中学生になると少年マンガに夢中になった。1990年代、日本のマンガ文化は大輪の花を咲かせ、黄金期を迎えていた。世はまさにサブカルチャー全盛時代――その熱気の渦に心地よく酔いながら、少年はひたすらにマンガを書いた。もともと絵は得意だったということもある。大人になったら漫画家になりたいな……、新人マンガ賞応募ページをめくりながら時折そんなことも夢想する。高校では美術コースを専攻――。こう聞くと、いよいよもう漫画家一本とも思えるが、意外にもそういうわけでもなかったらしく、あくまでも漫画家は憧れ、高嶺の花と、出版社などへの持ち込みを考えることもなかったようだ。両親の離婚、そして母の再婚――少年期から難しくなりはじめた家庭環境は少年が夢を抱えることを容易には許さなかった。

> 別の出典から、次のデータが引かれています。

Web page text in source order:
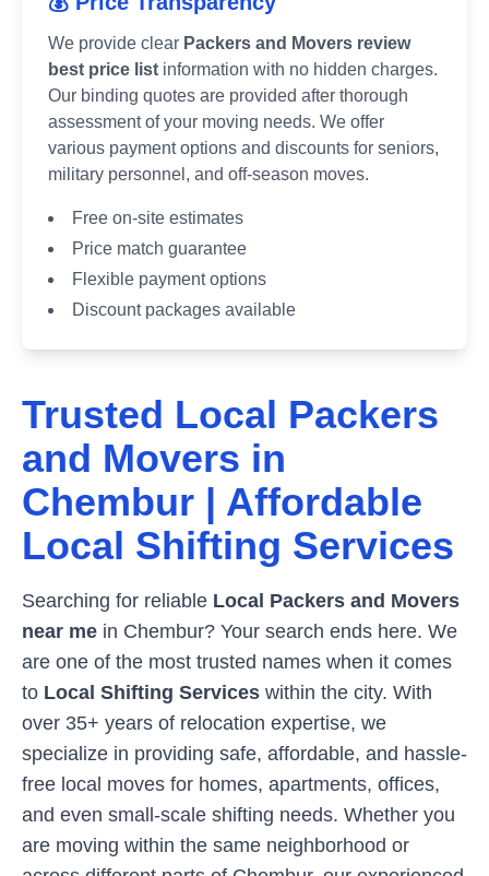
We provide clear Packers and Movers review
best price list information with no hidden charges.
Our binding quotes are provided after thorough
assessment of your moving needs. We offer
various payment options and discounts for seniors,
military personnel, and off-season moves.
Free on-site estimates
Price match guarantee
Flexible payment options
Discount packages available
Trusted Local Packers
and Movers in
Chembur | Affordable
Local Shifting Services
Searching for reliable Local Packers and Movers
near me in Chembur? Your search ends here. We
are one of the most trusted names when it comes
to Local Shifting Services within the city. With
over 35+ years of relocation expertise, we
specialize in providing safe, affordable, and hassle-
free local moves for homes, apartments, offices,
and even small-scale shifting needs. Whether you
are moving within the same neighborhood or
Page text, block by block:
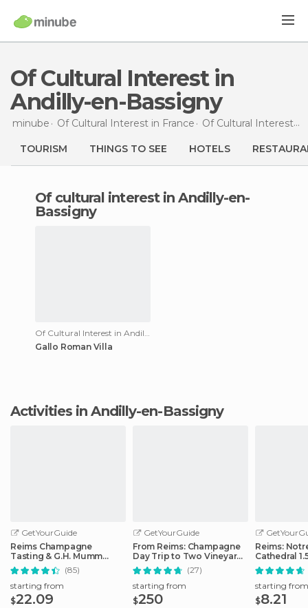
Of Cultural Interest in
Andilly-en-Bassigny
minube Of Cultural Interest in France Of Cultural Interest in
TOURISM THINGS TO SEE HOTELS
of cultural interest in Andilly-en-
Bassigny
Of Cultural Interest in Andilly-en-Bassigny
Gallo Roman Villa
Activities in Andilly-en-Bassigny
GetYourGuide
Reims Champagne
Tasting & G.H. Mumm
House Cellar Tour
(85)
starting from
$22.09
GetYourGuide
From Reims: Champagne
Day Trip to Two Vineyards
with Lunch
(27)
starting from
$250
Reims:
Cathedral
Guided
starting from
$8.21
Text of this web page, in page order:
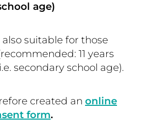
age)
also suitable for those
11 years
secondary school age).
created an online
form.
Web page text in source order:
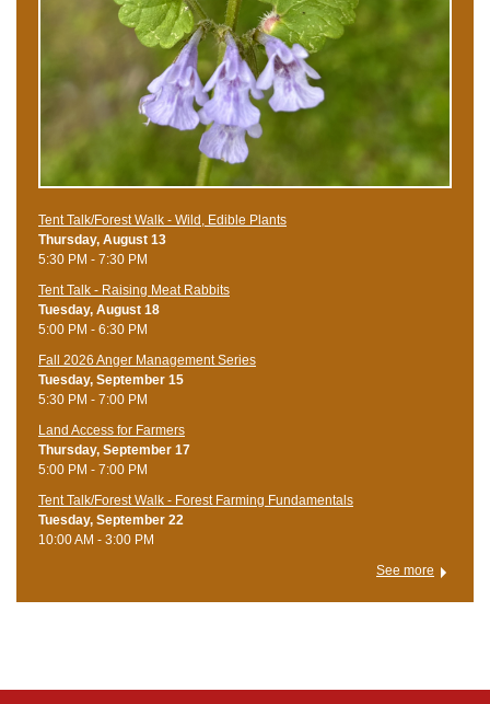
Tent Talk/Forest Walk - Wild, Edible Plants
Thursday, August 13
5:30 PM - 7:30 PM
Tent Talk - Raising Meat Rabbits
Tuesday, August 18
5:00 PM - 6:30 PM
Fall 2026 Anger Management Series
Tuesday, September 15
5:30 PM - 7:00 PM
Land Access for Farmers
Thursday, September 17
5:00 PM - 7:00 PM
Tent Talk/Forest Walk - Forest Farming Fundamentals
Tuesday, September 22
10:00 AM - 3:00 PM
See more

大学は日大芸術学部油絵学科を撰んだ。とくべつ深い考えがあったわけではない。あえて言うなら流されるまま――。それでも、子どものころ見たテレビ番組『ゴールド・ラッシュ!』……画面狭しと暴れるお笑いコンビ『爆笑問題』に笑い転げていると、きまって風邪が治っていた。小さいころ、病弱で、よく風邪をひく子どもだった。そんな少年にとって二人は風邪を吹き飛ばしてくれるヒーローだった。そのヒーローと同じ大学に入った――そう思うと悪い気はしない。お笑いに導かれ入った学び舎……、そしてそこで、一生の仕事と出会うことになる。